The nature and extent of the book-tax gap from a South African perspective

Moore, Dominique 09 December 2013 (has links)
M.Comm. (International Accounting) / Recently, there has been a spate of reported cases of large corporate entities paying very little, or no income tax, despite the appearance of being profitable. Enron conducted a lot of business through special purpose vehicle (SPV) companies that were structured specifically for the purpose of paying very little, if any, corporate tax, without having to reduce reported book net profits to achieve this. A study in October 2012 of Starbucks by Reuters found that the company had reported no profits and had paid no income tax for the previous 3 financial years in the United Kingdom despite sales of 1.2 billion pounds. By comparison, McDonalds had to pay tax of 80 million pounds based on a turnover of 3.6 billion pounds, and KFC paid 36 million pounds in taxes on 1.1 billion pounds turnover in the United Kingdom. Another company highlighted for paying no tax is the giant Internet company, Ebay. In its latest financial period the company paid 1 million pounds in tax, on a turnover of 800 million pounds.

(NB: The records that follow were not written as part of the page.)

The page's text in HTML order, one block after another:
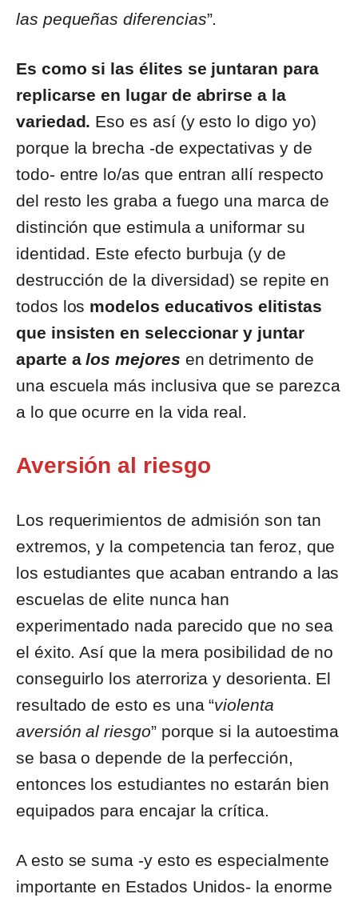
las pequeñas diferencias”.
Es como si las élites se juntaran para
replicarse en lugar de abrirse a la
variedad. Eso es así (y esto lo digo yo)
porque la brecha -de expectativas y de
todo- entre lo/as que entran allí respecto
del resto les graba a fuego una marca de
distinción que estimula a uniformar su
identidad. Este efecto burbuja (y de
destrucción de la diversidad) se repite en
todos los modelos educativos elitistas
que insisten en seleccionar y juntar
aparte alos mejores en detrimento de
una escuela más inclusiva que se parezca
a lo que ocurre en la vida real.
Aversión al riesgo
Los requerimientos de admisión son tan
extremos, y la competencia tan feroz, que
los estudiantes que acaban entrando a las
escuelas de elite nunca han
experimentado nada parecido que no sea
el éxito. Así que la mera posibilidad de no
conseguirlo los aterroriza y desorienta. El
resultado de esto es una “violenta
aversión al riesgo” porque si la autoestima
se basa o depende de la perfección,
entonces los estudiantes no estarán bien
equipados para encajar la crítica.
A esto se suma -y esto es especialmente
importante en Estados Unidos- la enorme

Again complicated tax structures are at the centre of the tax computation. Consideration has to be given to the role played by the accounting standards, if any, in this scenario, and the extent of the role played by accounting treatments. One has to question if accounting treatments are enabling companies to consistently pay lower rates of tax than is statutorily required, through mechanisms like the raising of deferred tax, or whether it is simply a question of the relevant tax legislation being formulated in a way that allows taxable income to be lower than accounting income. The extent of this book-tax gap and the amount of tax actually paid by companies have been researched to a limited degree. Several studies have been conducted on the financial results from the 1990s, where a consistent decline in the collection of tax by authorities, despite the economic boom that was in existence at that time, has been shown. Research in the 2000s tends to confirm the continuance of this trend of an ever-increasing book-tax gap. The general consensus from the literature review conducted is that the divergence between book income and taxable income is a growing trend, and taxes actually paid by corporates are declining and are on average lower than statutory tax rates.
397

An analysis of the tax deductions in life right exchange agreements

Van Woudenberg, Nicolaas Jacobus 17 May 2012 (has links)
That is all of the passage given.